The United States currently has 3,500 troops in Afghanistan, 1,000 more than the declared total of 2,500, The New York Times reported on Sunday.
The additional number “adds another layer of complexity to the swirling debate at the White House over whether to stick with the deadline” set in the US-Taliban peace deal, the newspaper noted.
The deal, negotiated by the former Trump administration last February, requires the US to withdraw all its troops from Afghanistan by May 1.
The report acknowledges that 1,000 was a small number compared to the roughly 100,000 deployed in Afghanistan at the height of the war.
“But the scope of the US presence has become a contentious issue in Afghanistan — where the Taliban want the Americans gone, while the government’s beleaguered security forces rely on US air support,” the newspaper added, noting that many in Washington were also against an early US withdrawal.
Report pointed out that members of Congress had repeatedly called for an increase in troops if the United States decided to stay past the withdrawal date.

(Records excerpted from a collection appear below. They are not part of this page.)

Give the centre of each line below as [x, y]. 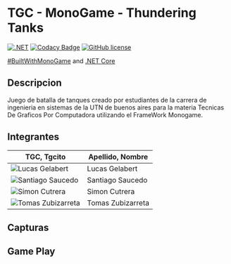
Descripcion [35, 83]
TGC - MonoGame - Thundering [102, 13]
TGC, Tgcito [45, 157]
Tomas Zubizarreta [118, 203]
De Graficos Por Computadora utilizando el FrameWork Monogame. [105, 114]
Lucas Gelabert [112, 169]
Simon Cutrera [111, 191]
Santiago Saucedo [117, 180]
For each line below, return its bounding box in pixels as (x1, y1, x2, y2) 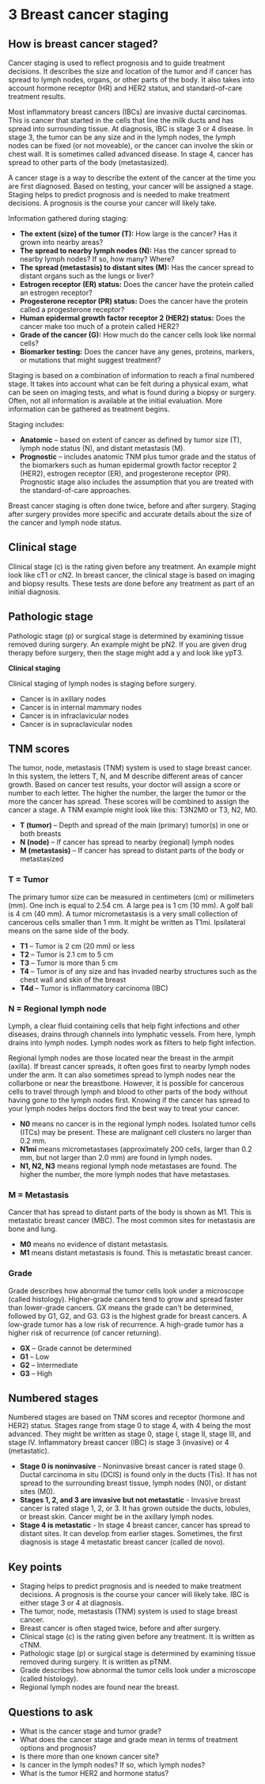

A senior US official told the Times that the additional force included Joint Special Operations Command units, some of them elite Army Rangers, who work under both the Pentagon and the CIA while deployed to Afghanistan.
The newspaper reported having more troops in a country than the Defence Department officially acknowledges was “a common practice.”
“From Syria to Yemen to Mali, the United States often details military troops to the CIA or other agencies, declares that information “classified” and refuses to publicly acknowledge their presence,” the report added.
“The Obama administration used similar sleights of hand under the bland, bureaucratic term ‘force management levels,’ which resulted in more troops in war zones with little public oversight.”
US forces in Afghanistan are stationed at roughly a dozen bases and consist mostly of Special Operations troops advising Afghan units at the headquarters level, as well as flight and support crews for aircraft. In southern Afghanistan, US jets fly overhead almost nightly.
Since this time last year, US troop numbers in Afghanistan have declined from 12,000 to the current number.